Dans le cadre de la traite des personnes, nous avons interpellé, le 19 mai 2022, 180 personnes suite à une information de la part d’une victime qui s’est évadée dans le groupe. Une malienne qui a été conduite à l’OPROGEM ici. Jusqu’à présent, elle est là. Dans les 180 personnes interpellées, nous avons eu 127 mises à la disposition des parents faute de preuves. 53 personnes ont été déférées dans les tribunaux de Coyah et de Dubréka. 5 ont été condamnées, chacune, à 3 mois de prison ferme, avec une amende d’un million de francs par personne. 20 ont été condamnées à 6 mois de prison avec sursis et une amende de 1 à 3 millions de francs. 3 personnes ont été placées sous contrôle judiciaire pour d’autres infractions de droit commun. Vous avez suivi, le président de la transition a offert 41 motos au service de l’OPROGEM pour l’ensemble de nos représentants dans les 33 préfectures et les régions administratives. Vous savez qu’il y a des endroits où des véhicules ne peuvent pas arriver. Avec ces motos, nos représentants peuvent désormais aller dans les confins à la rencontre des présumés auteurs qui ont commis une infraction liée aux VBG parce qu’il n’y a pas le viol que nous gérons : nous avons l’infanticide, la traite des personnes, nous avons également les enlèvements, les violences physiques et les cas d’abandons, les cas d’excision, les mariages précoces. Nous gérons toutes ces différences infractions à notre niveau. Lorsqu’on parle de bilan, voilà ce qu’on peut vous apporter comme bilan. Nous avons une bonne collaboration avec la justice actuellement. Mais nous avons des difficultés avec certaines familles de certaines personnes victimes de violences. Il y a de ces cas, quand on vient nous saisir des faits dont les enfants sont victimes, le lendemain, les parents viennent nous dire qu’ils se sont désistés.

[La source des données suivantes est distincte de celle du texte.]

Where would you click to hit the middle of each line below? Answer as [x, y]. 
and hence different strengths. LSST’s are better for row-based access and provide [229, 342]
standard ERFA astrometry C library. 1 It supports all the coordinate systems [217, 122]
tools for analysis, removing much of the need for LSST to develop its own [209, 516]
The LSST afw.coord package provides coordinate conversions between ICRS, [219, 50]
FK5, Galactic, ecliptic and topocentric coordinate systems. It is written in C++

Au-delà des interpellations que vous venez de citer, relatives aux infractions portant sur quelques violences basées sur le genre, pouvez-vous nous donner quelques statistiques liées aux différentes infractions que vous réprimez avec la justice ?

Marie Gomez, directrice générale de l’Office de protection du genre, de l’enfance et des mœurs (OPROGEM)

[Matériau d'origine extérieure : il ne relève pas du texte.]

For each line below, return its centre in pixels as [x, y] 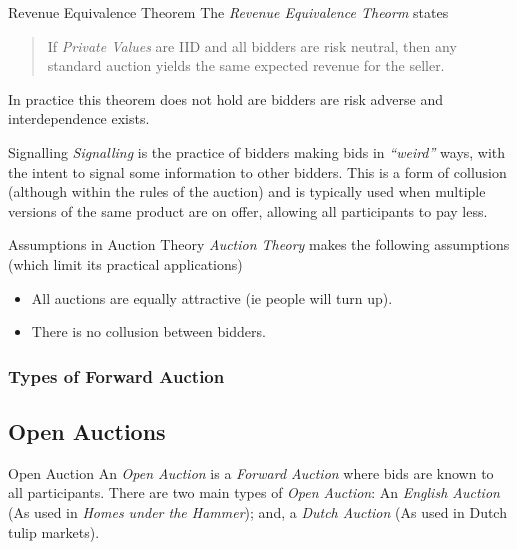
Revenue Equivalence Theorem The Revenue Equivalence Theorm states [228, 12]
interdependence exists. [79, 118]
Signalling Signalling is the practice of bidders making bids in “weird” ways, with [257, 151]
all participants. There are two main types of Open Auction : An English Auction [254, 492]
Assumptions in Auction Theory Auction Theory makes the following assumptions [259, 244]
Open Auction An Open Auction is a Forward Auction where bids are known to [251, 472]
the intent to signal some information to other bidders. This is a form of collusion [257, 171]
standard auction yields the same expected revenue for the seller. [246, 65]

Pour cette année 2022, du 1er janvier au 30 novembre, nous avons eu 266 cas de viols enregistrés et déférés. Les cas d’enlèvement, on en a reçu 91, pendant que les cas d’abandons d’enfants, nous en avons enregistré 167. Pour les séquestrations, on a enregistré 66 cas. S’agissant des cas de coups et blessures volontaires, on en a reçu 220. Abandons de familles, 230 cas ; pour ce qui est du harcèlement, on en eu 20 cas, surtout le harcèlement dans les milieux professionnels. La traite de personnes, on a enregistré 147 cas. Les mariages précoces et forcés, 57 cas ; les menaces, 58 cas ; les violences physiques, 135 cas ; la maltraitance, 53 cas ; les violences conjugales, 59 cas ; les injures publiques, 78 cas ; et l’invitation des mineurs à la débauche, 18 cas. Voilà en résumé les statistiques dont on dispose liées aux violences basées sur le genre que nous avons enregistrées du 1er janvier au 30 novembre 2022 sur toute l’étendue du territoire national.

Quelles sont les perspectives que vous avez pour l’année 2023 qui se profile à l’horizon ?

En ce qui concerne les perspectives de l’année 2023, nous comptons accentuer nos séances de sensibilisation et élargir cela au niveau l’ensemble du territoire national. Surtout, aller vers les personnes les mieux indiquées et ces personnes, ce sont les jeunes. Comme ça, nous irons dans les universités et les établissements scolaires. Je voudrai, à cette occasion, demander aux parents des enfants d’être vigilants et surtout d’accepter de collaborer avec la justice et la police nationale ; bref, les forces de défense et de sécurité. Il ne faut pas que les gens restent dans leurs maisons et ne pas venir vers nous quand les enfants sont victimes de ces différents abus. Ils n’ont qu’à avoir le courage de venir dénoncer. C’est ce qui nous permettra de nous saisir des affaires. Bien que les ONG font beaucoup de dénonciations, mais il faudrait bien que les parents aient le courage de venir vers nous. Ça, c’est un. Deuxièmement, c’est de remercier les partenaires techniques et financiers qui ne ménagent aucun effort pour nous accompagner dans le cadre du renforcement des capacités opérationnelles de nos agents dans nos différents services.